The 2013 NFL Draft lacks star power at the top of the board, but it boasts fantastic depth. Thus, several teams -- starting with the Kansas City Chiefs at No. 1 -- would love to move down and stockpile picks. The only problem is finding a trade partner, as teams only want to make a move when there's a prospect they want and can't pass up.
Based on what I know and what I'm hearing, I took a quick stab at identifying three teams that could trade down and three teams that could trade up, along with a group of prospects who could spur movement.
Cleveland Browns: The Browns entered the offseason with a glaring need at outside linebacker and proceeded to nab free-agent upgrades Paul Kruger and Quentin Groves. They still have a major need at cornerback, but defensive back is shaping up to be a very deep position in this draft. If the Browns are in love with Alabama CB Dee Milliner, they likely will stand pat at No. 6 with him in mind. However, if they don't view Milliner as an "elite" cover corner -- or if he's no longer on the board when the Browns' turn comes up -- it would make a lot of sense for them to bail and make an effort to recoup the second-round pick they forfeited when they selected Josh Gordon in the supplemental draft this past summer.
New England Patriots: The Patriots are no strangers to trading down in the draft; they have mastered the art of accumulating extra picks while still staying within range of their targeted players. This is a unique situation for Bill Belichick's squad. The Pats currently possess just five picks in this draft. I would be very surprised if they didn't add to that total by dropping down a few spots in either the first (where they have the No. 29 overall pick) or second (No. 59) round.
Miami Dolphins: Miami has been one of the most aggressive teams during the offseason.
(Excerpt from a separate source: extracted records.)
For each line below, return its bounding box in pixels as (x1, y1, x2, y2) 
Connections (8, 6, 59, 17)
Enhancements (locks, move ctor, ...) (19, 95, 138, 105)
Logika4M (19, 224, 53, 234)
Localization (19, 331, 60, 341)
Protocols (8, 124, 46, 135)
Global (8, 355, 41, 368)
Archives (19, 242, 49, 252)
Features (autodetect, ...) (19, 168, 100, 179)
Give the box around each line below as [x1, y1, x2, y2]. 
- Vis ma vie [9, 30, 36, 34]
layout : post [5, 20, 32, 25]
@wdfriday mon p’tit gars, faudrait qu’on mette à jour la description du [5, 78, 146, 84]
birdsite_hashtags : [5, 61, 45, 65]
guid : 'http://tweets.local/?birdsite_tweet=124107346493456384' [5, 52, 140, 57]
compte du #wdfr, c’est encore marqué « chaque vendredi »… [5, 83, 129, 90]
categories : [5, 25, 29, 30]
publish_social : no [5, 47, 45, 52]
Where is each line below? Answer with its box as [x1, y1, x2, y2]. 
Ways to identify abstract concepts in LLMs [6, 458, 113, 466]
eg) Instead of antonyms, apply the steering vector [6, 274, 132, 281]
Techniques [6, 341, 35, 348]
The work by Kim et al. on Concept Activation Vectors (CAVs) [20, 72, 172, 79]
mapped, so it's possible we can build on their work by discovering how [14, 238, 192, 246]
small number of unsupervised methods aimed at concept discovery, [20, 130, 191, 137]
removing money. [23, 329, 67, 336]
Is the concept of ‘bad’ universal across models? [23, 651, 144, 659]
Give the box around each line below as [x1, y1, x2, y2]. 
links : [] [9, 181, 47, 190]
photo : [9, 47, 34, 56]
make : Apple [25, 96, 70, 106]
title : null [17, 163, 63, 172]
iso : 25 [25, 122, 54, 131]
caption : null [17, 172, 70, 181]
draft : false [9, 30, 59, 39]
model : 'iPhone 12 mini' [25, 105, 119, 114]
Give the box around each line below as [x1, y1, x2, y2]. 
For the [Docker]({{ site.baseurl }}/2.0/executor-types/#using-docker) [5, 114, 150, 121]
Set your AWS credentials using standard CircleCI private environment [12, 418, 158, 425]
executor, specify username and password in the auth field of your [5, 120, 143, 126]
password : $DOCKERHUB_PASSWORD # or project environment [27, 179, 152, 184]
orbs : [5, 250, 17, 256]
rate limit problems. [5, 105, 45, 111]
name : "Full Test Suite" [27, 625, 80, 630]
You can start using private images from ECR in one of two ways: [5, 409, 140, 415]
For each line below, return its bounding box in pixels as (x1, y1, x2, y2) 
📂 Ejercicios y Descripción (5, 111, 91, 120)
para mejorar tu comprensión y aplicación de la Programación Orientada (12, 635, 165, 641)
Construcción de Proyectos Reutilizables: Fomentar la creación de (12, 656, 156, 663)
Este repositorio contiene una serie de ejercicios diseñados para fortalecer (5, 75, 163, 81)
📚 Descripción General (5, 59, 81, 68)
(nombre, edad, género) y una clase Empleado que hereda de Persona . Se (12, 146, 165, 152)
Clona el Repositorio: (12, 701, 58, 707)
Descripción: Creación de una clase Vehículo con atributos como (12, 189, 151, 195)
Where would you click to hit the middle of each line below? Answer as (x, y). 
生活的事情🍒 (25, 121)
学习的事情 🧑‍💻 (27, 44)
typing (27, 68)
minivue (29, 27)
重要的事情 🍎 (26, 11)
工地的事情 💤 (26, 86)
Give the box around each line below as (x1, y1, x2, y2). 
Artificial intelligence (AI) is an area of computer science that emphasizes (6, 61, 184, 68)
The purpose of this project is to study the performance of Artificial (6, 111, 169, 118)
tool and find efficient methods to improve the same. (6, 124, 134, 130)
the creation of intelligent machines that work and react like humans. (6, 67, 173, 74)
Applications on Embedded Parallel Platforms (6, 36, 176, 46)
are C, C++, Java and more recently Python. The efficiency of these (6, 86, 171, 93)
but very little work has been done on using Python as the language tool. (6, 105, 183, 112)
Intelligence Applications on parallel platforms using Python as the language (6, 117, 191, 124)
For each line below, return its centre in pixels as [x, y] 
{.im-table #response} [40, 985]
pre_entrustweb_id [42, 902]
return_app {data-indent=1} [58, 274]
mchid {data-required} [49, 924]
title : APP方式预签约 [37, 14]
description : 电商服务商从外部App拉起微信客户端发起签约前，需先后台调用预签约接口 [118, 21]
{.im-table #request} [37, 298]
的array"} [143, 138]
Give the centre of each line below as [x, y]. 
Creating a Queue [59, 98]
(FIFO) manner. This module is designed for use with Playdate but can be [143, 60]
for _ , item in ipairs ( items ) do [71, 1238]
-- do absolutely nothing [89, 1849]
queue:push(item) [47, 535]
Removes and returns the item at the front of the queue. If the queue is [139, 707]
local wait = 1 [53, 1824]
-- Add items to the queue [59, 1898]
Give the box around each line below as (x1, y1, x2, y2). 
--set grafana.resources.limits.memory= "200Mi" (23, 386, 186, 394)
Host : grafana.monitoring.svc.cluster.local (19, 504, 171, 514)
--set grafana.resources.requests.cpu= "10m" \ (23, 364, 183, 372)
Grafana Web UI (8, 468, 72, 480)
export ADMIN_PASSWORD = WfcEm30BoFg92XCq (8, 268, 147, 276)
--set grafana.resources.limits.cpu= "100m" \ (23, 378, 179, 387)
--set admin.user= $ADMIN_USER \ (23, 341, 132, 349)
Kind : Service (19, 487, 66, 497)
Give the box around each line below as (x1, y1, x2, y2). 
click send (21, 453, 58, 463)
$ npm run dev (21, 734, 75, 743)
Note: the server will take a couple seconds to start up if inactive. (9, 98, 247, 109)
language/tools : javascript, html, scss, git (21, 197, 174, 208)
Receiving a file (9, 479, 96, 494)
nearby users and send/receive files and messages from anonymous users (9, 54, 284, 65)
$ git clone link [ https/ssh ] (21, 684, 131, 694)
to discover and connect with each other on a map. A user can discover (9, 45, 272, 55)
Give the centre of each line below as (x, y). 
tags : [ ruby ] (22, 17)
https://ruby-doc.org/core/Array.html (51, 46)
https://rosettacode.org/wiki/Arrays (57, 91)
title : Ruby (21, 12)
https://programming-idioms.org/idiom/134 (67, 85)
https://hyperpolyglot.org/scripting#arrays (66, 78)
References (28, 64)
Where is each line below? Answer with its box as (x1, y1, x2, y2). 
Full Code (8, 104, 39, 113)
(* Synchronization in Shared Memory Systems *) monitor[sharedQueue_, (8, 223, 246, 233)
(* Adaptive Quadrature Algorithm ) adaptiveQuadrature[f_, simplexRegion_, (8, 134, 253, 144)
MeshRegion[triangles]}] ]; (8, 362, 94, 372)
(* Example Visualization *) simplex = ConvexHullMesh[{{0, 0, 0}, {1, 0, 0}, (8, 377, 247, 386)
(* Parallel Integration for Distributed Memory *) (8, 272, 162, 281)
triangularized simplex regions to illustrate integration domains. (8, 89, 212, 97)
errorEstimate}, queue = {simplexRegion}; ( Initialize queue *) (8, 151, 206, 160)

Clearly, the main focus is upgrading the talent around young quarterback Ryan Tannehill. The Dolphins brought in Mike Wallace, Brandon Gibson and Dustin Keller. However, they failed to re-sign Jake Long, their starting left tackle. There are three top-tier LT prospects in this draft: Luke Joeckel, Eric Fisher and Lane Johnson. I don't see any of the three dropping to the Dolphins at No. 12. They could, though, target Fisher with the Eagles' No. 4 pick, or possibly Johnson with the Browns' No. 6 selection. They have plenty of extra picks to make a move happen.
Minnesota Vikings: The Vikings are coming off of a season in which their passing attack ranked 31st in the NFL. They can't rely on Adrian Peterson to shoulder the entire offensive load for a second straight season. During the offseason so far, they've lost one major weapon (trading Percy Harvin to the Seattle Seahawks) and picked one up (signing Greg Jennings). They still have a pressing need at the receiver position. All signs point toward the St. Louis Rams selecting a receiver with one of their two first-round selections (Nos. 16 and 22). The Vikings also have two first-round selections (Nos. 23 and 25), but they will have to wait in line behind St. Louis. I could see the Vikings seeking to move just ahead of the Rams to secure their top pass-catching target in the draft.
Eric Fisher and Lane Johnson, offensive tackles: All signs point toward the Chiefs selecting Joeckel with the first overall selection. If that does indeed happen, Fisher and Johnson will be the only surefire Day 1 starting left tackles remaining on the board. Teams like Arizona (No. 7 overall pick), San Diego (11) and Miami (12) have a desperate need at the position and could look to move up for one of these two players.
Sheldon Richardson and Star Lotulelei, defensive tackles: This draft is loaded at defensive tackle. Usually, quality depth at a certain position limits the potential trade-up scenarios, but these two players could alter that thinking. Richardson is an ideal 3-technique for a team that runs the 4-3 defense; Lotulelei is an ideal 5-technique for a team that employs the 3-4. If either player were to slide, teams with a need at either of those spots could be compelled to make a move up the board.